Diese Sicht schwächte den Dollar insgesamt.

Als die Befürchtungen eines langwierigen Konflikts nachließen, drehten Händler von der Sicherheit des Greenbacks weg und zurück zu Währungen und Anlagen, die stärker an eine verbesserte Risikostimmung gekoppelt sind.

Euro und Pfund gehörten zu den deutlichsten Profiteuren, während auch Kryptowährungen leicht zulegten.

Bitcoin stieg am Mittwoch um 0.6% auf $74,612 und blieb damit knapp unter dem in der vorherigen Sitzung erreichten Zweimonatshoch.

Die Bewegung deutete darauf hin, dass Anleger nicht nur ihre Safe-Haven-Exponierung reduzierten, sondern zeigten auch erneute Bereitschaft, in spekulativere Trades zurückzukehren.

Märkte blicken über den Öl-Schock hinweg

Auch die Ölpreise setzten den Rückgang der vorherigen Sitzung fort, da Hoffnungen auf erneute Diplomatie Händler veranlassten, einen Teil der in den vergangenen Wochen aufgebauten geopolitischen Prämie abzubauen.

Brent fiel um 0.28% auf $94.52 je Fass, während US West Texas Intermediate um 0.7% auf $90.64 je Fass nachgab, nachdem sie in der vorherigen Sitzung jeweils um 4.6% bzw. 7.9% gefallen waren.

Der Rückgang beim Rohöl ist zentral für die breitere Marktentwicklung geworden.

Während eines Großteils des Konflikts hatten steigende Ölpreise die Befürchtungen eines neuen Inflationsschocks verstärkt, zumal Anleger befürchteten, dass Störungen in der Energieversorgung schnell auf globales Wachstum und Verbraucherpreise durchschlagen könnten.

Niedrigeres Öl hat den Märkten geholfen, über das unmittelbare militärische Risiko hinauszusehen und stattdessen die Möglichkeit in den Blick zu nehmen, dass sich ein diplomatischer Ausweg abzeichnet.

Das hat wiederum die Stimmung über die Anlageklassen hinweg verbessert, und Händler sind zunehmend geneigt zu glauben, dass das Worst-Case-Szenario für die Energiemärkte vielleicht doch vermieden werden kann.

Hintergrund und Ausblick

Dennoch bleibt das Umfeld fragil.

Seit Beginn des US-Israel-Kriegs am Feb 28 hat Teheran die Straße von Hormus faktisch geschlossen, die strategische Wasserstraße, durch die etwa ein Fünftel der weltweiten Öl- und Gaslieferungen fließt.

Washington reagierte mit einer Blockade iranischer Häfen, nachdem die Gespräche in Islamabad keinen sofortigen Waffenstillstand gebracht hatten, obwohl eine zweiwöchige Waffenruhe weiterhin besteht und noch eine Woche läuft.

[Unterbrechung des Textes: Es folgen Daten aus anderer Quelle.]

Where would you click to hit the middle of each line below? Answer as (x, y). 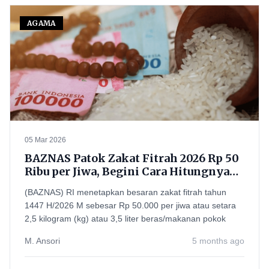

Trump sagte am Dienstag, er sei offen dafür, Gespräche mit Iran in Pakistan wieder aufzunehmen, während iranische und pakistanische Beamte ebenfalls angedeutet haben, dass Verhandlungen noch stattfinden könnten.

Das bringt die Märkte in eine heikle Lage: ermutigt durch die Aussicht auf erneute Diplomatie, aber weiterhin verwundbar gegenüber jedem Anzeichen, dass die jüngste Öffnung genauso schnell scheitern könnte wie die vorherige.

Derzeit spiegeln die Devisenmärkte vorsichtigen Optimismus wider.

Wenn die Gespräche wiederaufgenommen werden und Öl weiter nachgibt, könnte der Dollar weitere kriegsbedingte Gewinne abgeben.

Falls die Diplomatie erneut scheitert, könnte die Nachfrage nach sicheren Anlagen ebenso schnell zurückkehren.